Bounds on the error probability ofml decoding for block and turbo-block codes

The performance of either structured or random turbo-block codes and binary, systematic block codes operating over the additive white Gaussian noise (AWGN) channel, is assessed by upper bounds on the error probabilities of maximum likelihood (ML) decoding. These bounds on the block and bit error probability which depend respectively on the distance spectrum and the input-output weight enumeration function (IOWEF) of these codes, are compared, for a variety of cases, to simulated performance of iterative decoding and also to some reported simulated lower bounds on the performance of ML decoders.
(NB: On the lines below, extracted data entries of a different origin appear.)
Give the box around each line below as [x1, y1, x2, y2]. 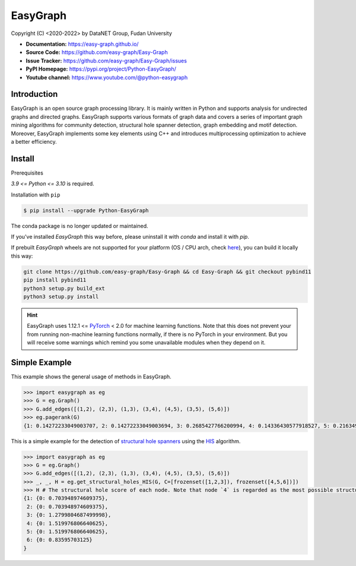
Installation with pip [11, 191, 61, 198]
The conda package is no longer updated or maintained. [11, 222, 148, 229]
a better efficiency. [11, 138, 58, 145]
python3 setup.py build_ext [23, 285, 105, 292]
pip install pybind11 [23, 277, 87, 283]
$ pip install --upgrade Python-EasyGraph [23, 207, 149, 214]
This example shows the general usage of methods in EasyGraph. [11, 373, 171, 380]
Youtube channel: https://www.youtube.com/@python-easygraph [26, 74, 188, 81]
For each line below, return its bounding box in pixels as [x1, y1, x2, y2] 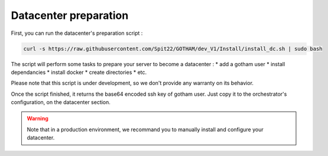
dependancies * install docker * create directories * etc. [11, 69, 147, 76]
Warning [27, 115, 48, 122]
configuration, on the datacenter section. [11, 99, 111, 106]
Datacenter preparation [11, 9, 129, 22]
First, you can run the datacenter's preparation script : [11, 30, 143, 37]
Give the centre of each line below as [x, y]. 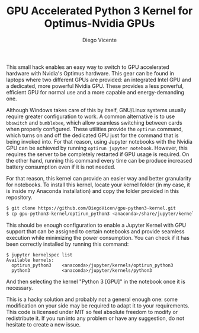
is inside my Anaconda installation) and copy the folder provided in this [93, 191]
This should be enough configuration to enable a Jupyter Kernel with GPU [96, 225]
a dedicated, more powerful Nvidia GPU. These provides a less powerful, [95, 86]
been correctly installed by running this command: [68, 244]
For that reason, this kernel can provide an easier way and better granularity [99, 178]
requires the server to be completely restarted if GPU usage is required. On [98, 154]
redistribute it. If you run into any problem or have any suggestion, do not [95, 318]
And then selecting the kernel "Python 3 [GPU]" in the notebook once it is [96, 281]
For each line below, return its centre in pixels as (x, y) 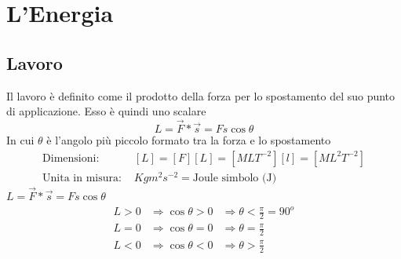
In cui (20, 139)
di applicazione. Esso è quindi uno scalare (106, 111)
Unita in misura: (82, 178)
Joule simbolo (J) (235, 178)
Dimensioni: (71, 158)
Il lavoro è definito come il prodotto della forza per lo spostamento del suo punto (201, 95)
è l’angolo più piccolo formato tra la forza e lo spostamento (189, 139)
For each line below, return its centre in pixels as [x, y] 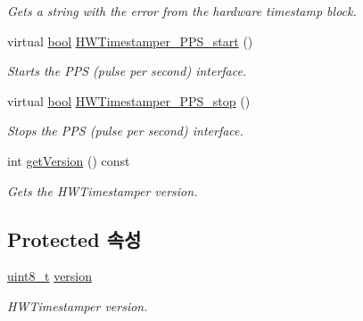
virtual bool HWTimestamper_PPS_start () [130, 41]
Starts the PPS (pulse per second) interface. [127, 71]
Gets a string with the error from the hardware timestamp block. [182, 11]
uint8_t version [50, 276]
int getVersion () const [69, 160]
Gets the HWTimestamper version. [103, 190]
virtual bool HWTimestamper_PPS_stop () [129, 100]
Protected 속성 [74, 239]
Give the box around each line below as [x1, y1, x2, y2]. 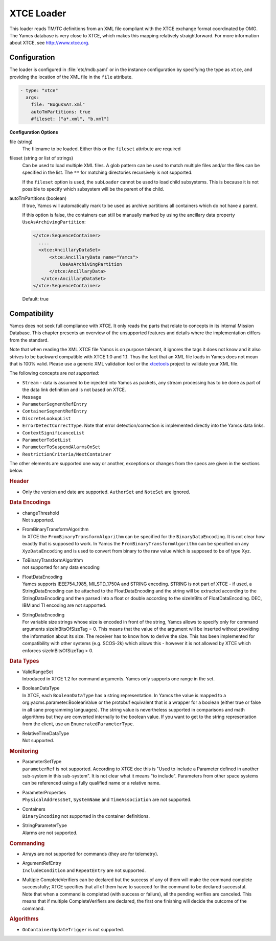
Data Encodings [9, 499, 51, 506]
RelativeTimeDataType [22, 730, 69, 736]
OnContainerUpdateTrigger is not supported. [22, 926, 125, 932]
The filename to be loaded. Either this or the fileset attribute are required [22, 146, 181, 152]
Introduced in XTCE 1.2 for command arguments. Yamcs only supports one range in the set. [22, 676, 215, 682]
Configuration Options [9, 129, 58, 135]
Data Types [9, 657, 39, 664]
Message [22, 394, 42, 400]
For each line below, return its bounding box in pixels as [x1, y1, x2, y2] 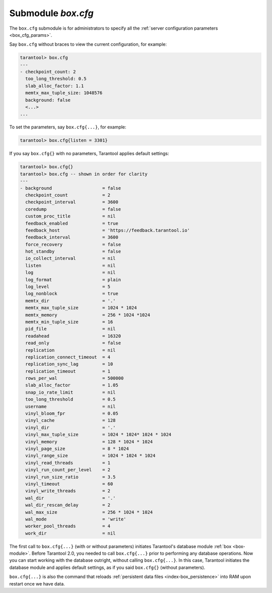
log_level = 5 [25, 284, 111, 289]
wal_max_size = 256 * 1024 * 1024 [25, 509, 153, 515]
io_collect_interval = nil [25, 256, 116, 261]
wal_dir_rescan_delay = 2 [25, 502, 111, 508]
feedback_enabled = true [25, 220, 118, 226]
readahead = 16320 [25, 333, 121, 339]
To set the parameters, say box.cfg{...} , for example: [9, 124, 126, 130]
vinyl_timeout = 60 [25, 481, 113, 487]
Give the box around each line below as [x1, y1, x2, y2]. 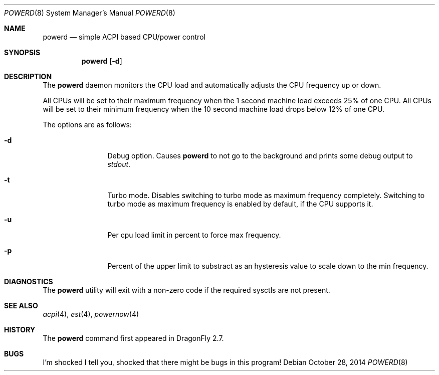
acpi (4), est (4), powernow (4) [43, 310, 139, 318]
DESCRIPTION [4, 72, 52, 81]
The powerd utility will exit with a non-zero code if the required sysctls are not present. [43, 286, 330, 294]
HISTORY [4, 325, 36, 334]
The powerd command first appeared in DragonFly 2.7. [43, 334, 224, 342]
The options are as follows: [43, 120, 132, 129]
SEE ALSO [4, 301, 38, 310]
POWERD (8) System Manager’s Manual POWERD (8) [4, 9, 175, 17]
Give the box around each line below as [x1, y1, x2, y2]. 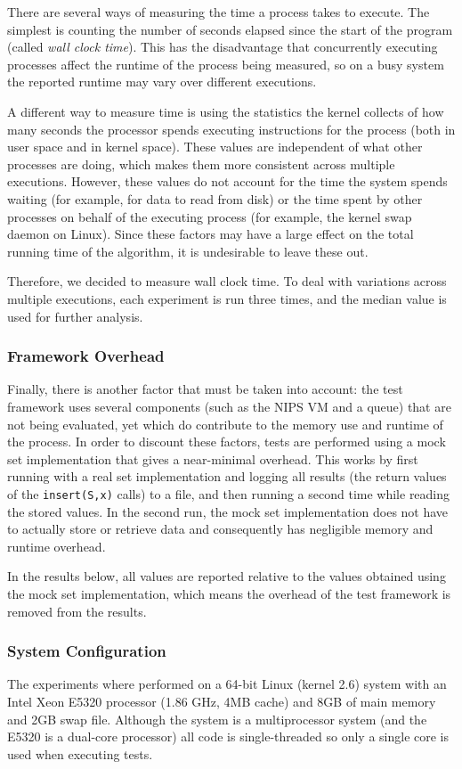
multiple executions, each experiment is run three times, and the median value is [7, 289, 447, 307]
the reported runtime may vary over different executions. [7, 72, 317, 91]
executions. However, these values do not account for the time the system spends [7, 172, 448, 191]
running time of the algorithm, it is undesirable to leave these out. [7, 241, 369, 260]
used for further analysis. [7, 307, 143, 325]
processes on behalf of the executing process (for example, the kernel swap [7, 207, 412, 225]
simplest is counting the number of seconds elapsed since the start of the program [7, 20, 453, 38]
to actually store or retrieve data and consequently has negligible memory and [7, 519, 434, 538]
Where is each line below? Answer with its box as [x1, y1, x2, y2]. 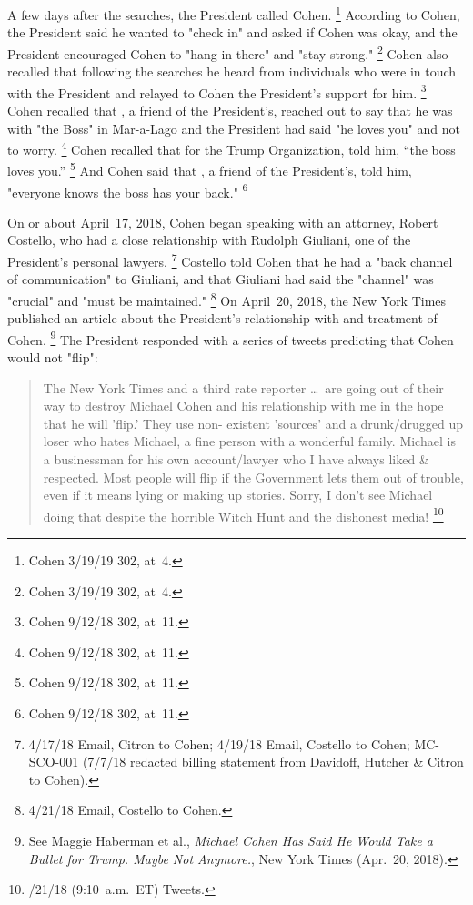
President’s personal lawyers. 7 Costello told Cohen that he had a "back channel [7, 249, 453, 270]
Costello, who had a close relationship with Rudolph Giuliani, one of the [7, 230, 411, 249]
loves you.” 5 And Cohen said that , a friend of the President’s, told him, [7, 158, 412, 180]
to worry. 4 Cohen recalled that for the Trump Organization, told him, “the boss [7, 137, 456, 158]
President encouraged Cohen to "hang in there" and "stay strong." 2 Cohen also [7, 41, 448, 63]
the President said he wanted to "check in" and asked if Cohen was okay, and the [7, 23, 458, 42]
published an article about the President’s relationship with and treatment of [7, 309, 438, 328]
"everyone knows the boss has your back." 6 [7, 179, 248, 201]
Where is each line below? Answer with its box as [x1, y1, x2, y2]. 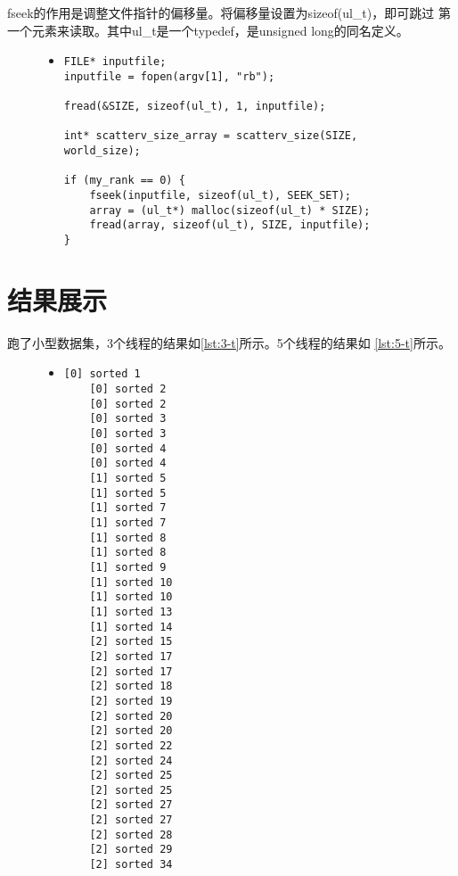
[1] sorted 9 [89, 560, 167, 574]
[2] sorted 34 [89, 858, 173, 872]
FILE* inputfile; [63, 55, 167, 69]
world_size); [63, 145, 141, 158]
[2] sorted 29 [89, 843, 173, 856]
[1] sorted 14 [89, 620, 173, 633]
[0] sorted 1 [63, 368, 141, 381]
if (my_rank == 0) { [63, 174, 185, 187]
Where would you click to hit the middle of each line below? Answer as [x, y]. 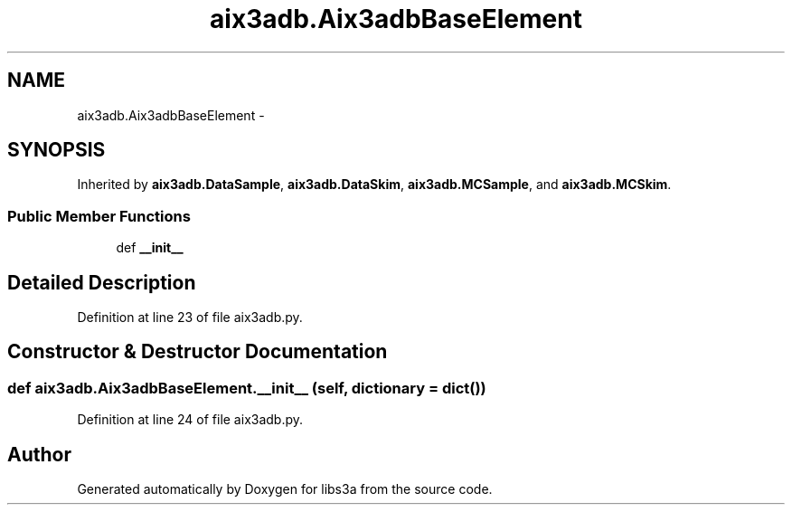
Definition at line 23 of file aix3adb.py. [190, 318]
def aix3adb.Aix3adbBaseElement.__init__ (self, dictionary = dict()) [247, 388]
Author [39, 454]
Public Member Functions [99, 216]
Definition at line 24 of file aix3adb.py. [190, 420]
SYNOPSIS [57, 150]
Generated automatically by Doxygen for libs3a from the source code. [285, 489]
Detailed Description [102, 282]
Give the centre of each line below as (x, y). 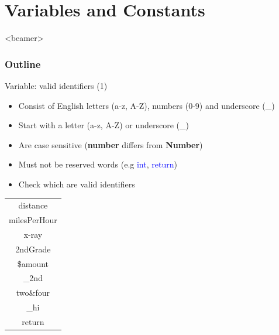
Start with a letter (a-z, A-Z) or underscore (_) (104, 125)
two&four (33, 293)
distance (33, 205)
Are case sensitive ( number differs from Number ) (111, 144)
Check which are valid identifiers (77, 184)
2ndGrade (33, 249)
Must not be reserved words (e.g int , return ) (98, 164)
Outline (23, 64)
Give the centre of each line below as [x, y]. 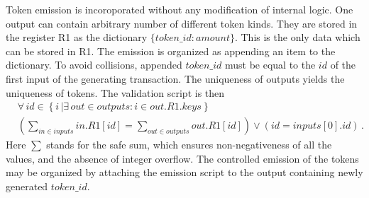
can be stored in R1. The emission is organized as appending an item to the [171, 51]
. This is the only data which [297, 37]
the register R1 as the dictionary [77, 37]
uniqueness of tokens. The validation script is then [115, 92]
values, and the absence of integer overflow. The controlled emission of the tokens [182, 158]
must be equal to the [270, 65]
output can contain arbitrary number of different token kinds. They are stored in [182, 23]
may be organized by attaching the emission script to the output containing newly [184, 172]
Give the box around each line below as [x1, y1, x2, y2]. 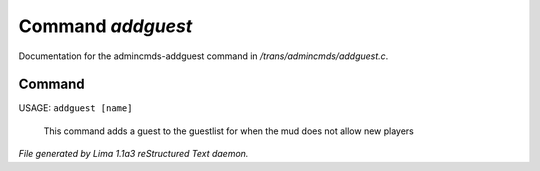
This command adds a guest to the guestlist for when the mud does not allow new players [43, 125, 414, 137]
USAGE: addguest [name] [18, 102, 133, 114]
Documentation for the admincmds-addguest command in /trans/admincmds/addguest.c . [18, 50, 389, 62]
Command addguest [18, 15, 193, 37]
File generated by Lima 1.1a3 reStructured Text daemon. [18, 148, 249, 160]
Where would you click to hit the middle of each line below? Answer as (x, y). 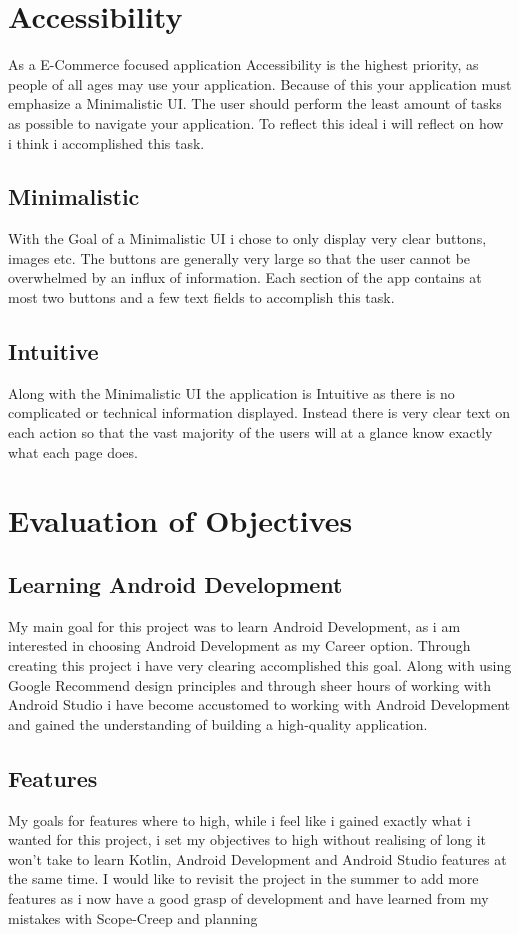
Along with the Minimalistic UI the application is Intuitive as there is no (231, 392)
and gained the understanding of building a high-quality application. (218, 723)
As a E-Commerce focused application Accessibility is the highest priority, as (243, 64)
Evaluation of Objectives (180, 520)
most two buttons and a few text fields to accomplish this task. (201, 297)
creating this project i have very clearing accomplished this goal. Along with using (260, 665)
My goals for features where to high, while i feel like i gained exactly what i (239, 819)
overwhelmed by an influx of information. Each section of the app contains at (245, 277)
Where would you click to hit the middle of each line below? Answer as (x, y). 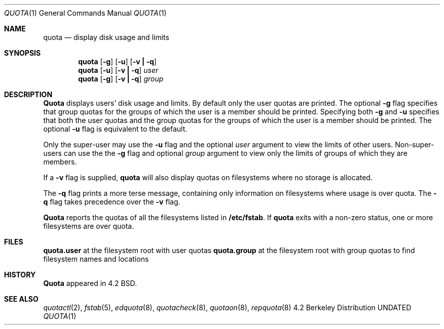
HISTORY (20, 275)
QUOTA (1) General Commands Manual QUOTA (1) (85, 13)
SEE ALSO (21, 299)
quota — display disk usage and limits (106, 37)
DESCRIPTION (28, 94)
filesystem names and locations (96, 259)
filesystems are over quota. (89, 226)
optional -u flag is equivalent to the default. (115, 129)
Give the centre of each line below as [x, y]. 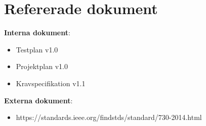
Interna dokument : [37, 33]
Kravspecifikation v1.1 [51, 83]
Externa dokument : [38, 100]
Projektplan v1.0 [42, 66]
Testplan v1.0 [37, 49]
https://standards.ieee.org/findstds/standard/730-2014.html [109, 117]
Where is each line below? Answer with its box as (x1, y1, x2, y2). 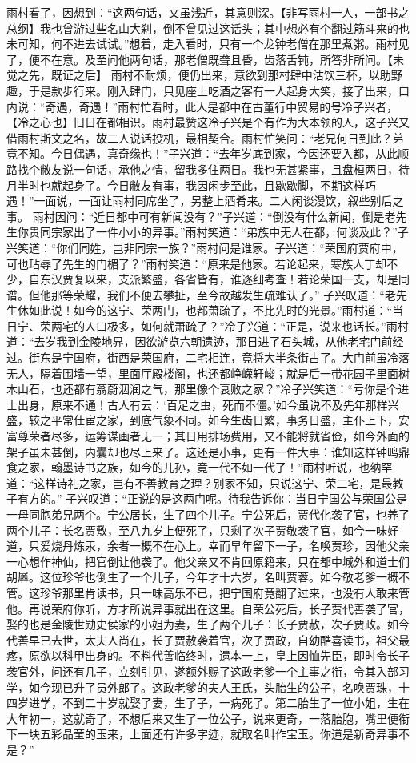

The comparisons facilitate to assess the efficiency of iterative decoding (as compared to the optimal ML decoding rule) on one hand and the tightness of the examined upper bounds on the other. We focus here on uniformly interleaved and parallel concatenated turbo-Hamming codes, and to that end the IOWEFs of Hamming and turbo-Hamming codes are calculated by an efficient algorithm. The usefulness of the bounds is demonstrated for uniformly interleaved turbo-Hamming codes at rates exceeding the cutoff rate, where the results are compared to the simulated performance of iteratively decoded turbo-Hamming codes with structured and statistical interleavers. We consider also the ensemble performance of ‘repeat and accumulate’ (RA) codes, a family of serially concatenated turbo-block codes, introduced by Divsalar, Jin and McEliece. Although, the outer and inner codes possess a very simple structure: a repetitive and a differential encoder respectively, our upper bounds indicate impressive performance at rates considerably beyond the cutoff rate. This is also evidenced in literature by computer simulations of the performance of iteratively decoded RA codes with a particular structured interleaver.